El tiempo en el que se encuentra ese hipotético mar es a veces un tiempo mítico, atemporal. Su evocación, no ya como lugar físico, sino como concepto inefable que encarna el anhelo del espíritu, es el perfecto elemento de contraste, en ocasiones, de una realidad mucho menos colorida y hospitalaria.

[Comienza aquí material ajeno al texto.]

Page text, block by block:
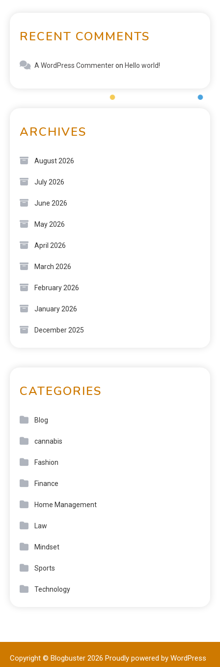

La mediterraneidad es un factor transversal en la poesía de Bellveser, ya que aparece desde en su citado primer poemario hasta en Julia en julio, Paradoja del éxito o Jardines, por citar solo algunos ejemplos.
NOTAS:
[1] Todavía estaba Bellveser recogiendo el éxito cosechado por su novela El exilio secreto de Dionisio Llopis cuando publicó su laureado poemario El agua del abedul. Por si fuera poco, a finales de ese mismo año (2002) ingresó como académico electo en la Academia de Bellas Artes de San Carlos. Su discurso de ingreso —el cual podría relacionarse con el mediterranismo— llevó por título «La luz en la poesía de Vicente Gaos». Sin duda, este fue un momento dulce en su carrera.
[2] Un siglo de poesía en Valencia; 1975, Valencia, Prometeo, pp.18, 19 y 22.
[3] Paradoja del éxito (2003).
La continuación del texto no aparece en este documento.